Yusef Abul Hagig, el finalizador de la Alhambra
Debajo de las habitaciones del gobernador de la Alhambra se halla la Mezquita Real, donde los monarcas mahometanos rezaban sus devociones. Aunque fue después consagrada como capilla católica, conserva todavía restos de su carácter musulmán; pueden verse aún las columnas árabes con sus dorados capiteles y las galerías de celosías para las mujeres del harén, y en sus paredes están mezclados los escudos de armas de los reyes moros con los de los soberanos de Castilla.
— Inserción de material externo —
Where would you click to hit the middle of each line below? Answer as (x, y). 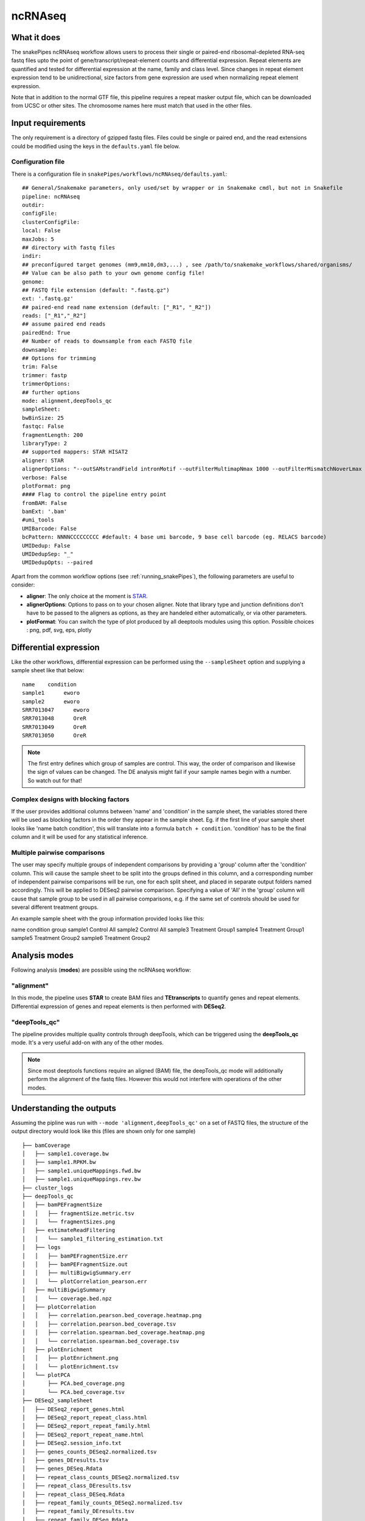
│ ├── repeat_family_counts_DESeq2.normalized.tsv (102, 1502)
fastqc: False (43, 426)
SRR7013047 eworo (56, 710)
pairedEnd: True (46, 332)
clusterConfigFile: (51, 222)
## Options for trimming (59, 358)
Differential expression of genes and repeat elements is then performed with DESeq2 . (119, 1006)
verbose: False (45, 477)

En este sagrado aposento murió el ilustre Yusef Abul Hagig, el noble príncipe que terminó la Alhambra, el cual se hizo digno casi de igual renombre que su magnánimo fundador, por sus preclaras virtudes y singulares dotes. Con grata complacencia sacó de la oscuridad en que ha permanecido por tan largo tiempo el nombre de uno de los soberanos de esta dinastía casi olvidada que reinó con esplendor y gloria en Andalucía cuando toda Europa estaba sumida en un estado de barbarie relativo.
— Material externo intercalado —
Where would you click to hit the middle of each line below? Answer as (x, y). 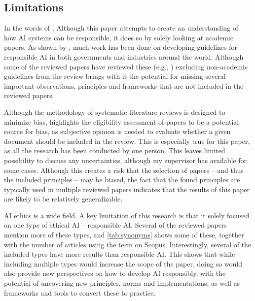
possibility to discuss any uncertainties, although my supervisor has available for (126, 160)
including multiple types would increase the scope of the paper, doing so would (123, 263)
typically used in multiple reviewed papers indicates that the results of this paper (127, 189)
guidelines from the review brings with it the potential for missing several (115, 76)
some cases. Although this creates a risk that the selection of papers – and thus (124, 170)
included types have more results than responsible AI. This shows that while (120, 254)
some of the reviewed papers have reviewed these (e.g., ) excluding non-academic (126, 66)
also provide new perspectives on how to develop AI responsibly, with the (115, 273)
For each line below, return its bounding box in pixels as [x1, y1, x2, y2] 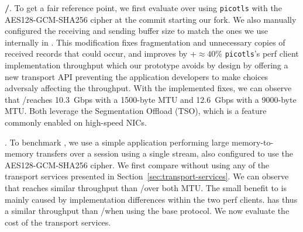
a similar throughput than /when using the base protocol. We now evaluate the [5, 205, 290, 217]
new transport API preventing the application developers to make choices [5, 70, 268, 82]
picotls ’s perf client [225, 47, 299, 60]
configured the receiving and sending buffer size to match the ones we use [5, 25, 268, 37]
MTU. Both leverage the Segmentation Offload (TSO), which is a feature [5, 105, 267, 117]
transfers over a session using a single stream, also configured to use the [36, 147, 293, 160]
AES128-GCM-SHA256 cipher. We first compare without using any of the [5, 158, 270, 171]
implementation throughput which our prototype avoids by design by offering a [5, 59, 288, 71]

Yusef Abul Hagig —o, como se escribe generalmente, Haxis— subió al trono de Granada en el año 1333, y sus prendas personales y dotes intelectuales le ganaron las simpatías de todos, augurándole un reinado feliz y próspero. Era de noble presencia, de extraordinaria fuerza física y dotado de singular belleza; su cutis era excesivamente blanco, y —según los cronistas arábigos— aumentaba su gravedad y majestad dejándose crecer grandemente la barba y tiñéndola de negro. Tenía una memoria prodigiosa y bien enriquecida de ciencia y erudición; era de genio vivo y estaba reputado por uno de los mejores poetas de su tiempo; sus modales eran por todo extremo corteses, afables y urbanos. Yusef poseía el valor personal de las almas generosas, pero su carácter se adaptaba, más a la paz que a la guerra, viéndose extraordinariamente contrariado cuando se veía precisado a empuñar las armas, lo cual sucedía con frecuencia en aquéllos tiempos. Llevaba su benignidad de carácter hasta la práctica misma de la guerra, prohibiendo toda crueldad innecesaria y desviviéndose por poner a salvo a las mujeres, niños, ancianos, enfermos, religiosos y personas de vida ejemplar y escogida.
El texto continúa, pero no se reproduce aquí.